NIST Framework Outlines Cyber Physical Systems Security Challenges

The goal of the working group’s framework is to establish a common language around CPS to facilitate clear communication among stakeholders like architects, engineers, and users. To that end, the framework lays out a set of overarching concepts, their relationships, and the terminology used to discuss them. Cyber physical systems (CPS), for instance, are defined as those that “integrate computation, communication, sensing, and actuation with physical systems to fulfill time-sensitive functions with varying degrees of interaction with the environment, including human interaction.” The document goes on to call out common characteristics of CPS, which include:

• Comprised of both computational and physical components,
• Support a variety of communication modes,
• Sensing and controls loops (and feedback) are central,
• Systems result from co-design of the hardware and software,
• Need awareness of time (and often physical location to an appropriate level), and 
• Interactive with environment.

Additional considerations for CPS arise from frequently shared qualities - often taking a systems of systems approach (SOS), benefiting from standardization, the need for systems and architectures to support flexibility across applications and domains, often performing critical applications, the necessity of security, and the prominence of data exchange in system operation.

The draft highlights five properties for CPS trustworthiness: cybersecurity (or security), privacy, safety, reliability, and resilience.

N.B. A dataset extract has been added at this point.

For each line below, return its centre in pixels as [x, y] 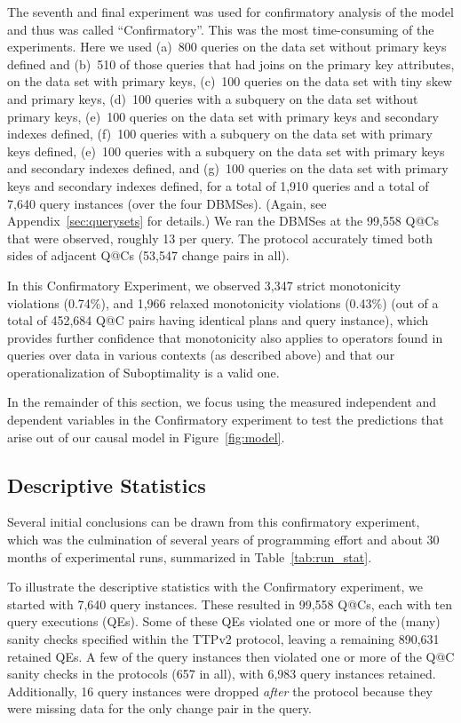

Exploration of cybersecurity for CPS underscores resilience as the most important feature. The other four elements, like reliability, are significant as well but fall secondary. At the same time, the treatment of resilience suggests a strong link to establishing and maintaining security. Challenges surrounding the provision of cybersecurity for CPS are numerous and complex. The ongoing evolution of CPS through integration of technologies and expansion of operational conditions adds further complexity to the issue. Other trustworthiness challenges stem from the system-of-systems approach adopted for some CPS and the demand for extreme scalability.

These challenges are likely to draw additional attention to the overlap and divergence between CPS and IT systems. While CPS are susceptible to some of the same cybersecurity issues that IT systems face, some shared challenges differ in their levels of criticality. The physical components of CPS may give rise to challenges beyond those related to IT components. This also means that some IT cybersecurity solutions may not fully address CPS cybersecurity requirements. The physical component of CPS creates possibilities for novel protection strategies. Beyond demand for resilience and reliability, the requirements around privacy will also evolve beyond those faced by IT systems. Vendors well positioned to expand and adapt cybersecurity tools and mechanisms for CPS will be able to take advantage of these emerging opportunities.

The 213-page draft framework is available for public comment until November 2, 2015.